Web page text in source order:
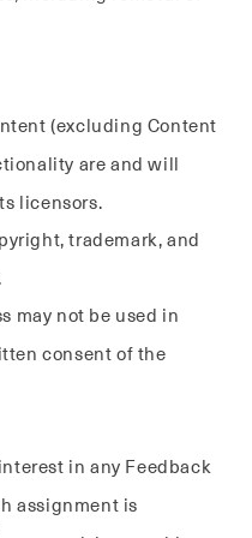
(excluding Content
are and will
licensors.
trademark, and
may not be used in
consent of the
in any Feedback
assignment is
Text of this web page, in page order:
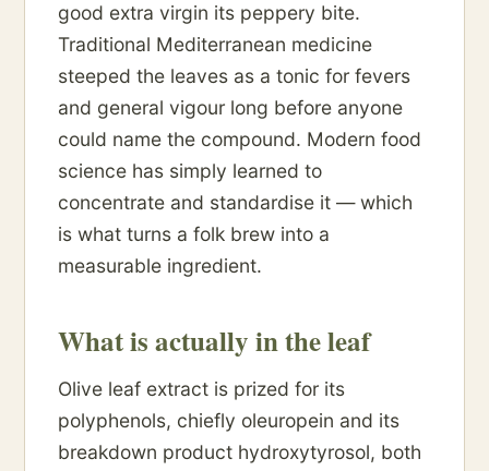
good extra virgin its peppery bite.
Traditional Mediterranean medicine
steeped the leaves as a tonic for fevers
and general vigour long before anyone
could name the compound. Modern food
science has simply learned to
concentrate and standardise it — which
is what turns a folk brew into a
measurable ingredient.
What is actually in the leaf
Olive leaf extract is prized for its
polyphenols, chiefly oleuropein and its
breakdown product hydroxytyrosol, both
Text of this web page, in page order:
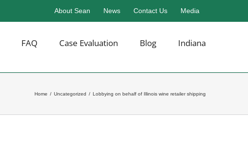
About Sean News Contact Us Media
FAQ Case Evaluation Blog Indiana
Home / Uncategorized / Lobbying on behalf of Illinois wine retailer shipping
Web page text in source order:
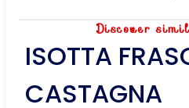
Discover
ISOTTA
CASTAGNA
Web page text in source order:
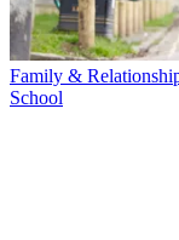
Family &
School
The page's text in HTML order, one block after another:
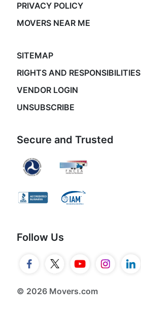
PRIVACY POLICY
MOVERS NEAR ME
SITEMAP
RIGHTS AND RESPONSIBILITIES
VENDOR LOGIN
UNSUBSCRIBE
Secure and Trusted
Follow Us
© 2026 Movers.com
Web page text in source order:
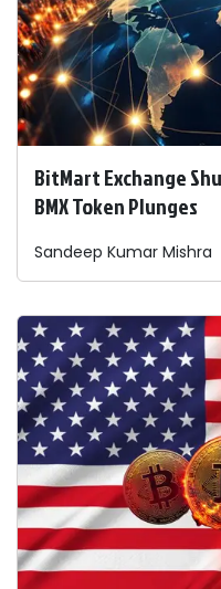
BitMart Exchange
BMX Token Plunges
Sandeep Kumar Mishra
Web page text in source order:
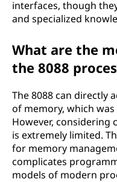
interfaces, though
and specialized
What are the
the 8088
The 8088 can directly
of memory, which
However, considering
is extremely limited.
for memory
complicates
models of modern
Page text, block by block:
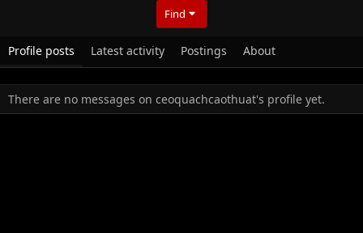
Find
Profile posts Latest activity Postings About
There are no messages on ceoquachcaothuat's profile yet.
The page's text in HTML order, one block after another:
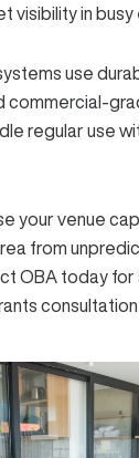
visibility in busy
use
commercial-
regular use
your venue
from
OBA today for
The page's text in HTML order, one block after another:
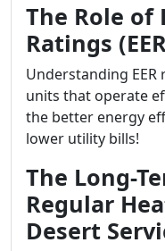
The Role of
Ratings
Understanding
units that operate
the better energy
lower utility bills!
The Long-
Regular
Desert
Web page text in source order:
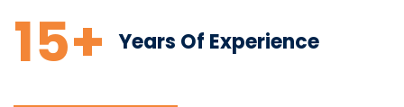
15+ Years Of Experience
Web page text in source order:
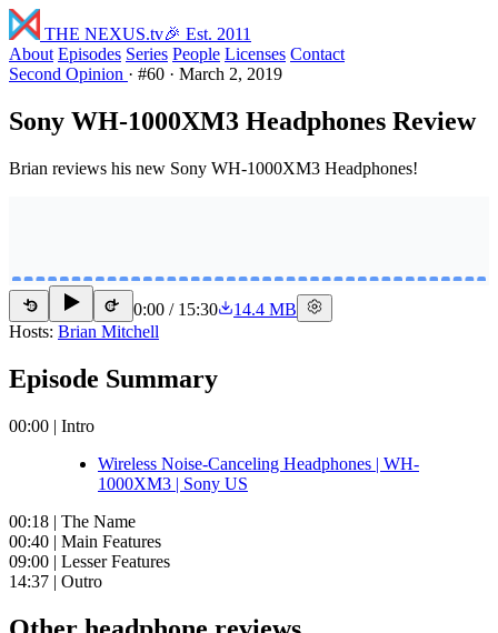
THE NEXUS.tv🎉 Est. 2011
About Episodes Series People Licenses Contact
Second Opinion · #60 · March 2, 2019
Sony WH-1000XM3 Headphones Review
Brian reviews his new Sony WH-1000XM3 Headphones!
15 15 0:00 / 15:30
14.4 MB
Hosts: Brian Mitchell
Episode Summary
00:00 | Intro
Wireless Noise-Canceling Headphones | WH-
1000XM3 | Sony US
00:18 | The Name
00:40 | Main Features
09:00 | Lesser Features
14:37 | Outro
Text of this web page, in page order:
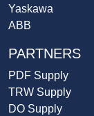
Yaskawa
ABB
PARTNERS
PDF Supply
TRW Supply
DO Supply
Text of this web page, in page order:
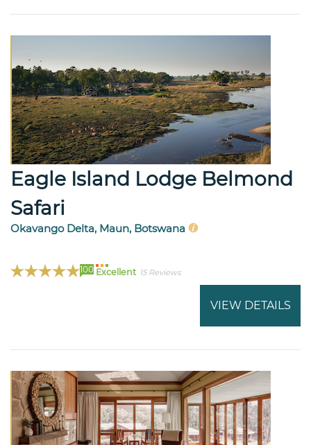
Eagle Island Lodge Belmond
Safari
Okavango Delta, Maun, Botswana
100 Excellent 15 Reviews
VIEW DETAILS
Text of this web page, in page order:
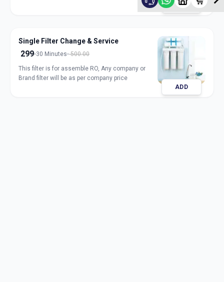
ADD
Single Filter Change & Service
299 30 Minutes 500.00
This filter is for assemble RO, Any company or
Brand filter will be as per company price
ADD
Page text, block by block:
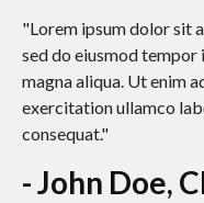
"Lorem ipsum dolor sit
sed do eiusmod
magna aliqua. Ut enim
exercitation ullamco
consequat."
- John Doe,
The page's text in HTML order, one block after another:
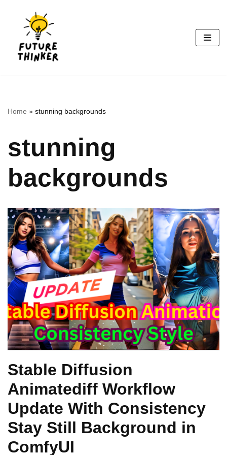
content
Home » stunning backgrounds
stunning
backgrounds
Stable Diffusion
Animatediff Workflow
Update With Consistency
Stay Still Background in
ComfyUI
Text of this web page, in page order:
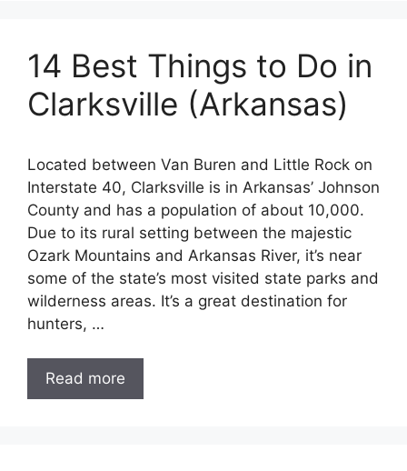
14 Best Things to Do in
Clarksville (Arkansas)
Located between Van Buren and Little Rock on
Interstate 40, Clarksville is in Arkansas’ Johnson
County and has a population of about 10,000.
Due to its rural setting between the majestic
Ozark Mountains and Arkansas River, it’s near
some of the state’s most visited state parks and
wilderness areas. It’s a great destination for
hunters, …
Read more
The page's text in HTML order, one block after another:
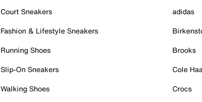
Court Sneakers
Fashion & Lifestyle Sneakers
Running Shoes
Slip-On Sneakers
Walking Shoes
adidas
Brooks
Cole
Crocs
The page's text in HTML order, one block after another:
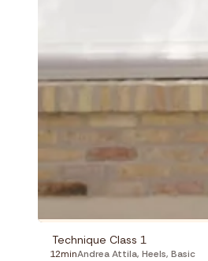
Technique Class 1
12minAndrea Attila, Heels, Basic
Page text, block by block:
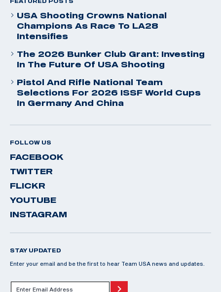
USA Shooting Crowns National
Champions As Race To LA28
Intensifies
The 2026 Bunker Club Grant: Investing
In The Future Of USA Shooting
Pistol And Rifle National Team
Selections For 2026 ISSF World Cups
In Germany And China
FOLLOW US
FACEBOOK
TWITTER
FLICKR
YOUTUBE
INSTAGRAM
STAY UPDATED
Enter your email and be the first to hear Team USA news and updates.
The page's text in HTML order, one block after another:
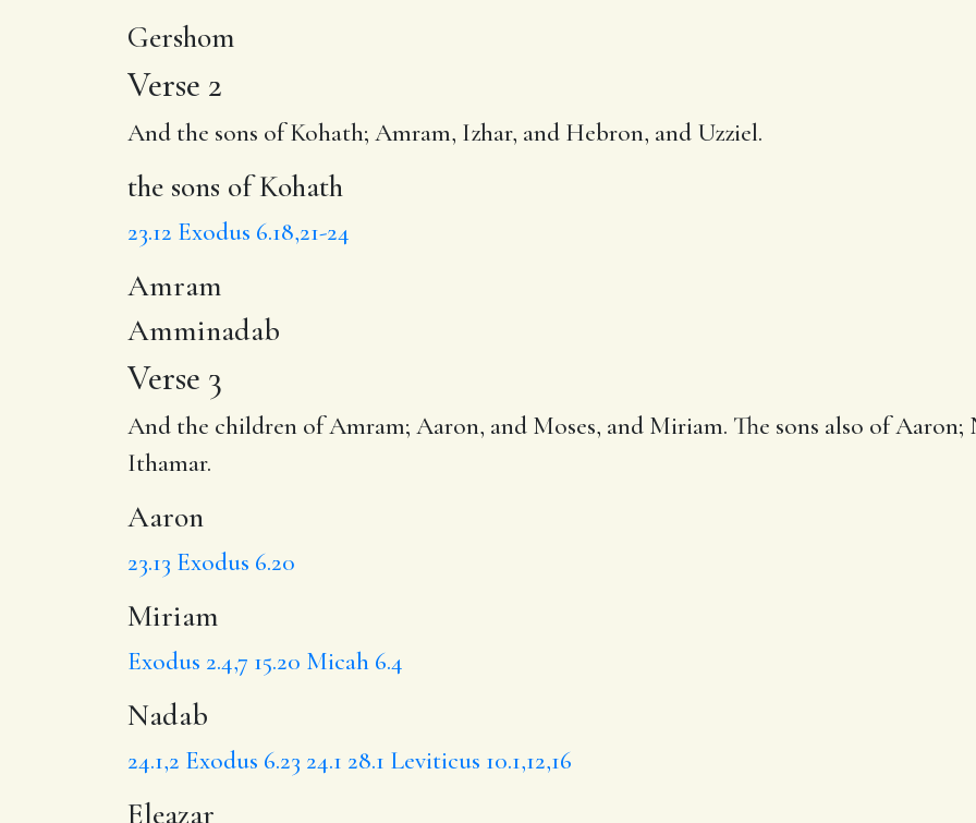
Gershom
Verse 2
And the sons of Kohath; Amram, Izhar, and Hebron, and Uzziel.
the sons of Kohath
23.12 Exodus 6.18,21-24
Amram
Amminadab
Verse 3
And the children of Amram; Aaron, and Moses, and Miriam. The sons also of Aaron;
Ithamar.
Aaron
23.13 Exodus 6.20
Miriam
Exodus 2.4,7 15.20 Micah 6.4
Nadab
24.1,2 Exodus 6.23 24.1 28.1 Leviticus 10.1,12,16
Eleazar
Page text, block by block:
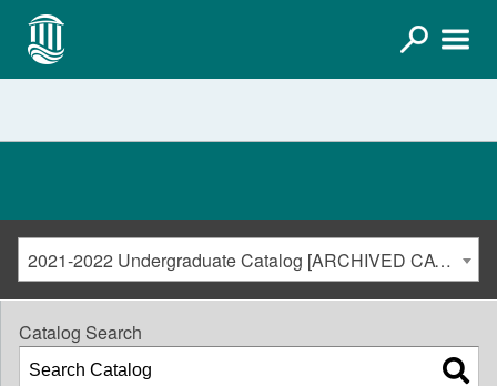
2021-2022 Undergraduate Catalog [ARCHIVED CATALOG]
Catalog Search
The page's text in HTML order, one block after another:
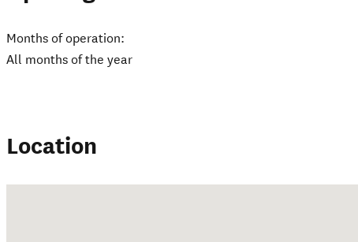
Months of operation:
All months of the year
Location
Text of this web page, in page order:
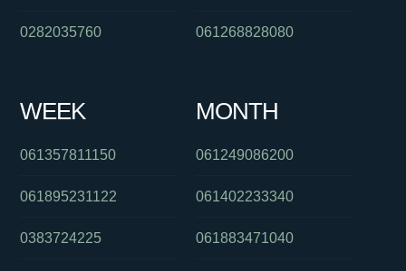
0282035760 061268828080
WEEK
061357811150
061895231122
0383724225
MONTH
061249086200
061402233340
061883471040
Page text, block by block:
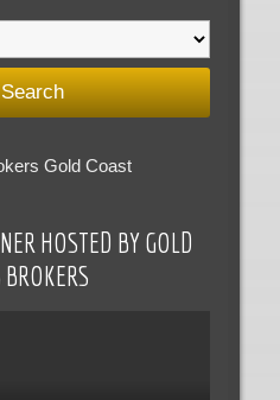
Gold Coast
HOSTED BY GOLD
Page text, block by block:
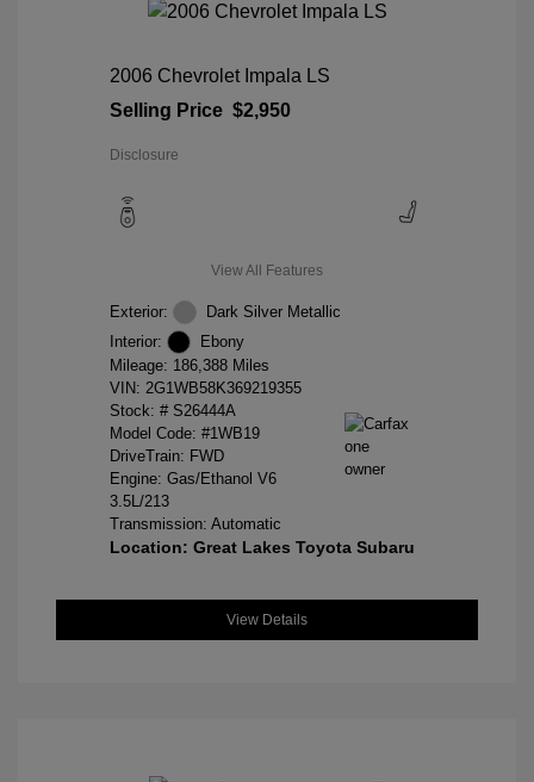
2006 Chevrolet Impala LS
Selling Price $2,950
Disclosure
View All Features
Exterior:
Dark Silver Metallic
Interior:
Ebony
Mileage: 186,388 Miles
VIN: 2G1WB58K369219355
Stock: # S26444A
Model Code: #1WB19
DriveTrain: FWD
Engine: Gas/Ethanol V6
3.5L/213
Transmission: Automatic
Location: Great Lakes Toyota Subaru
View Details
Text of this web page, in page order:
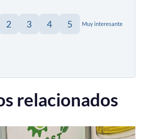
2 3 4 5 Muy interesante
relacionados
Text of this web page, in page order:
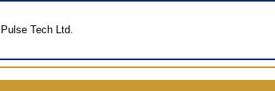
Pulse Tech Ltd.
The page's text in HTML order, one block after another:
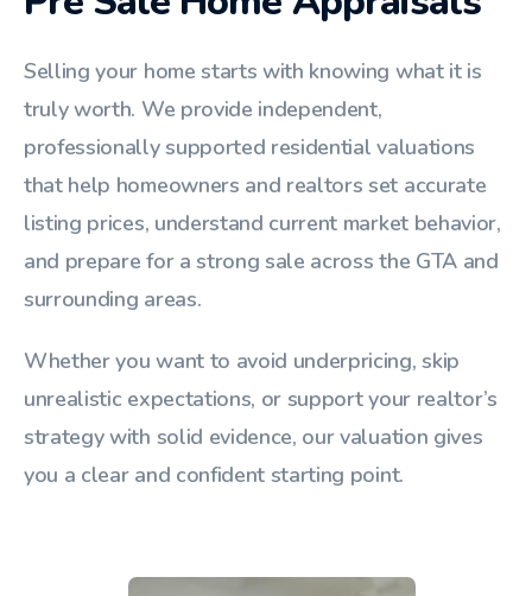
Selling your home starts with knowing what it is
truly worth. We provide independent,
professionally supported residential valuations
that help homeowners and realtors set accurate
listing prices, understand current market behavior,
and prepare for a strong sale across the GTA and
surrounding areas.
Whether you want to avoid underpricing, skip
unrealistic expectations, or support your realtor’s
strategy with solid evidence, our valuation gives
you a clear and confident starting point.
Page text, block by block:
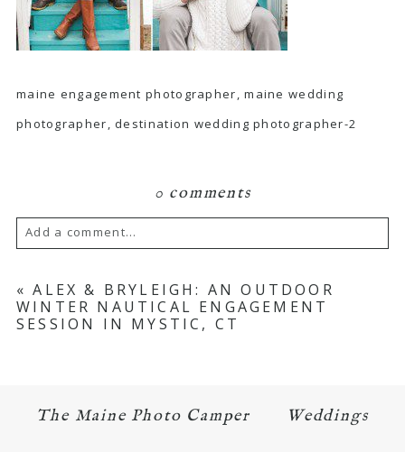
maine engagement photographer, maine wedding
photographer, destination wedding photographer-2
0 comments
Add a comment...
Your email isnever published or shared.
Required fields are marked *
« ALEX & BRYLEIGH: AN OUTDOOR
WINTER NAUTICAL ENGAGEMENT
SESSION IN MYSTIC, CT
The Maine Photo Camper Weddings
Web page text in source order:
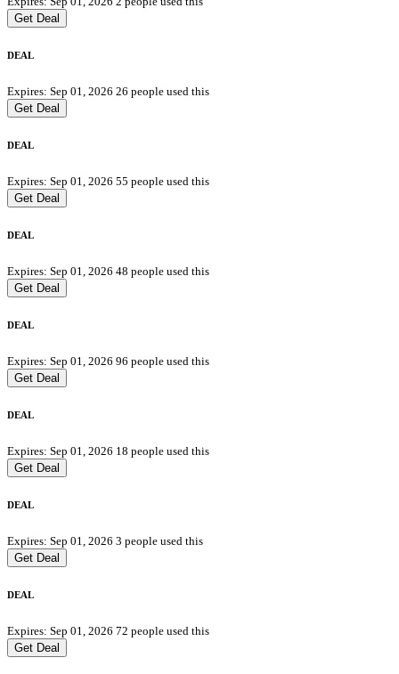
Get Deal
DEAL
Expires: Sep 01, 2026 26 people used this
Get Deal
DEAL
Expires: Sep 01, 2026 55 people used this
Get Deal
DEAL
Expires: Sep 01, 2026 48 people used this
Get Deal
DEAL
Expires: Sep 01, 2026 96 people used this
Get Deal
DEAL
Expires: Sep 01, 2026 18 people used this
Get Deal
DEAL
Expires: Sep 01, 2026 3 people used this
Get Deal
DEAL
Expires: Sep 01, 2026 72 people used this
Get Deal
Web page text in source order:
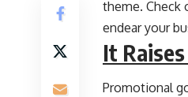
theme. Check
endear your
It
Promotional
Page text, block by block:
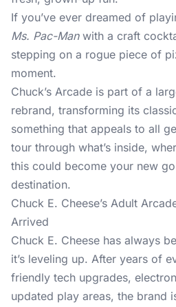
If you’ve ever dreamed of
Ms. Pac-Manwith a craft
stepping on a rogue piece of
moment.
Chuck’s Arcade is part of a
rebrand, transforming its
something that appeals to all
tour through what’s inside,
this could become your new
destination.
Chuck E. Cheese’s Adult
Arrived
Chuck E. Cheese has always
it’s leveling up. After years of
friendly tech upgrades,
updated play areas, the brand
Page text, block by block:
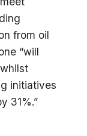
from oil
“will
initiatives
31%.”
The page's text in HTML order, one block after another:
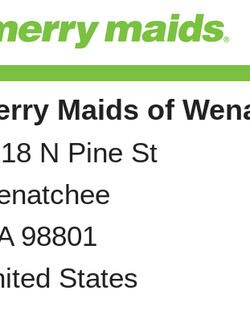
Maids of
N Pine St
98801
States
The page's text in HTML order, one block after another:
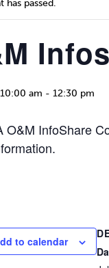
has passed.
am - 12:30 pm
O&M InfoShare
to calendar
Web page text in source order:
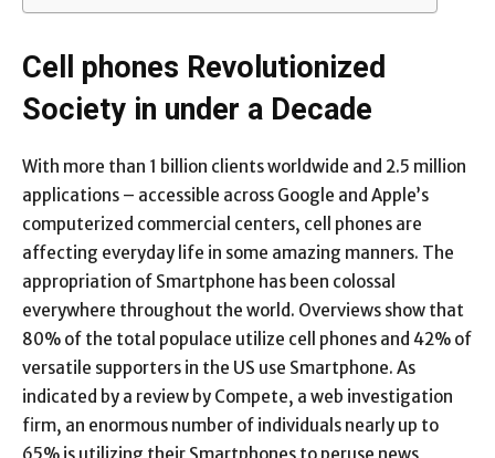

TASK DESCRIPTION >> The answer is the full listing above, reproduced character for character, minus its images.

ANSWER BOX >>
Web page text in source order:
(excluding Content
are and will
licensors.
trademark, and
may not be used in
consent of the
in any Feedback
assignment is
Text of this web page, in page order:
good extra virgin its peppery bite.
Traditional Mediterranean medicine
steeped the leaves as a tonic for fevers
and general vigour long before anyone
could name the compound. Modern food
science has simply learned to
concentrate and standardise it — which
is what turns a folk brew into a
measurable ingredient.
What is actually in the leaf
Olive leaf extract is prized for its
polyphenols, chiefly oleuropein and its
breakdown product hydroxytyrosol, both
Text of this web page, in page order:
About Sean News Contact Us Media
FAQ Case Evaluation Blog Indiana
Home / Uncategorized / Lobbying on behalf of Illinois wine retailer shipping
Web page text in source order:
Discover
ISOTTA
CASTAGNA
Web page text in source order:
Family &
School
The page's text in HTML order, one block after another:
PRIVACY POLICY
MOVERS NEAR ME
SITEMAP
RIGHTS AND RESPONSIBILITIES
VENDOR LOGIN
UNSUBSCRIBE
Secure and Trusted
Follow Us
© 2026 Movers.com
Web page text in source order:
BitMart Exchange
BMX Token Plunges
Sandeep Kumar Mishra
Web page text in source order:
interfaces, though
and specialized
What are the
the 8088
The 8088 can directly
of memory, which
However, considering
is extremely limited.
for memory
complicates
models of modern
Page text, block by block:
Find
Profile posts Latest activity Postings About
There are no messages on ceoquachcaothuat's profile yet.
The page's text in HTML order, one block after another:
visibility in busy
use
commercial-
regular use
your venue
from
OBA today for
The page's text in HTML order, one block after another:
The Role of
Ratings
Understanding
units that operate
the better energy
lower utility bills!
The Long-
Regular
Desert
Web page text in source order:
15+ Years Of Experience
Web page text in source order:
THE NEXUS.tv🎉 Est. 2011
About Episodes Series People Licenses Contact
Second Opinion · #60 · March 2, 2019
Sony WH-1000XM3 Headphones Review
Brian reviews his new Sony WH-1000XM3 Headphones!
15 15 0:00 / 15:30
14.4 MB
Hosts: Brian Mitchell
Episode Summary
00:00 | Intro
Wireless Noise-Canceling Headphones | WH-
1000XM3 | Sony US
00:18 | The Name
00:40 | Main Features
09:00 | Lesser Features
14:37 | Outro
Text of this web page, in page order:
Yaskawa
ABB
PARTNERS
PDF Supply
TRW Supply
DO Supply
Text of this web page, in page order:
Eagle Island Lodge Belmond
Safari
Okavango Delta, Maun, Botswana
100 Excellent 15 Reviews
VIEW DETAILS
Text of this web page, in page order:
ADD
Single Filter Change & Service
299 30 Minutes 500.00
This filter is for assemble RO, Any company or
Brand filter will be as per company price
ADD
Page text, block by block:
"Lorem ipsum dolor sit
sed do eiusmod
magna aliqua. Ut enim
exercitation ullamco
consequat."
- John Doe,
The page's text in HTML order, one block after another:
content
Home » stunning backgrounds
stunning
backgrounds
Stable Diffusion
Animatediff Workflow
Update With Consistency
Stay Still Background in
ComfyUI
Text of this web page, in page order:
14 Best Things to Do in
Clarksville (Arkansas)
Located between Van Buren and Little Rock on
Interstate 40, Clarksville is in Arkansas’ Johnson
County and has a population of about 10,000.
Due to its rural setting between the majestic
Ozark Mountains and Arkansas River, it’s near
some of the state’s most visited state parks and
wilderness areas. It’s a great destination for
hunters, …
Read more
The page's text in HTML order, one block after another:
Court Sneakers
Fashion & Lifestyle Sneakers
Running Shoes
Slip-On Sneakers
Walking Shoes
adidas
Brooks
Cole
Crocs
The page's text in HTML order, one block after another:
Technique Class 1
12minAndrea Attila, Heels, Basic
Page text, block by block:
USA Shooting Crowns National
Champions As Race To LA28
Intensifies
The 2026 Bunker Club Grant: Investing
In The Future Of USA Shooting
Pistol And Rifle National Team
Selections For 2026 ISSF World Cups
In Germany And China
FOLLOW US
FACEBOOK
TWITTER
FLICKR
YOUTUBE
INSTAGRAM
STAY UPDATED
Enter your email and be the first to hear Team USA news and updates.
The page's text in HTML order, one block after another:
Gershom
Verse 2
And the sons of Kohath; Amram, Izhar, and Hebron, and Uzziel.
the sons of Kohath
23.12 Exodus 6.18,21-24
Amram
Amminadab
Verse 3
And the children of Amram; Aaron, and Moses, and Miriam. The sons also of Aaron;
Ithamar.
Aaron
23.13 Exodus 6.20
Miriam
Exodus 2.4,7 15.20 Micah 6.4
Nadab
24.1,2 Exodus 6.23 24.1 28.1 Leviticus 10.1,12,16
Eleazar
Page text, block by block:
2021-2022 Undergraduate Catalog [ARCHIVED CATALOG]
Catalog Search
The page's text in HTML order, one block after another:
Months of operation:
All months of the year
Location
Text of this web page, in page order:
0282035760 061268828080
WEEK
061357811150
061895231122
0383724225
MONTH
061249086200
061402233340
061883471040
Page text, block by block:
Gold Coast
HOSTED BY GOLD
Page text, block by block:
2006 Chevrolet Impala LS
Selling Price $2,950
Disclosure
View All Features
Exterior:
Dark Silver Metallic
Interior:
Ebony
Mileage: 186,388 Miles
VIN: 2G1WB58K369219355
Stock: # S26444A
Model Code: #1WB19
DriveTrain: FWD
Engine: Gas/Ethanol V6
3.5L/213
Transmission: Automatic
Location: Great Lakes Toyota Subaru
View Details
Text of this web page, in page order:
2 3 4 5 Muy interesante
relacionados
Text of this web page, in page order:
Pulse Tech Ltd.
The page's text in HTML order, one block after another:
Selling your home starts with knowing what it is
truly worth. We provide independent,
professionally supported residential valuations
that help homeowners and realtors set accurate
listing prices, understand current market behavior,
and prepare for a strong sale across the GTA and
surrounding areas.
Whether you want to avoid underpricing, skip
unrealistic expectations, or support your realtor’s
strategy with solid evidence, our valuation gives
you a clear and confident starting point.
Page text, block by block:
maine engagement photographer, maine wedding
photographer, destination wedding photographer-2
0 comments
Add a comment...
Your email isnever published or shared.
Required fields are marked *
« ALEX & BRYLEIGH: AN OUTDOOR
WINTER NAUTICAL ENGAGEMENT
SESSION IN MYSTIC, CT
The Maine Photo Camper Weddings
Web page text in source order:
Get Deal
DEAL
Expires: Sep 01, 2026 26 people used this
Get Deal
DEAL
Expires: Sep 01, 2026 55 people used this
Get Deal
DEAL
Expires: Sep 01, 2026 48 people used this
Get Deal
DEAL
Expires: Sep 01, 2026 96 people used this
Get Deal
DEAL
Expires: Sep 01, 2026 18 people used this
Get Deal
DEAL
Expires: Sep 01, 2026 3 people used this
Get Deal
DEAL
Expires: Sep 01, 2026 72 people used this
Get Deal
Web page text in source order:
theme. Check
endear your
It
Promotional
Page text, block by block:
If you’ve ever dreamed of
Ms. Pac-Manwith a craft
stepping on a rogue piece of
moment.
Chuck’s Arcade is part of a
rebrand, transforming its
something that appeals to all
tour through what’s inside,
this could become your new
destination.
Chuck E. Cheese’s Adult
Arrived
Chuck E. Cheese has always
it’s leveling up. After years of
friendly tech upgrades,
updated play areas, the brand
Page text, block by block:
from oil
“will
initiatives
31%.”
The page's text in HTML order, one block after another:
Maids of
N Pine St
98801
States
The page's text in HTML order, one block after another:
has passed.
am - 12:30 pm
O&M InfoShare
to calendar
Web page text in source order:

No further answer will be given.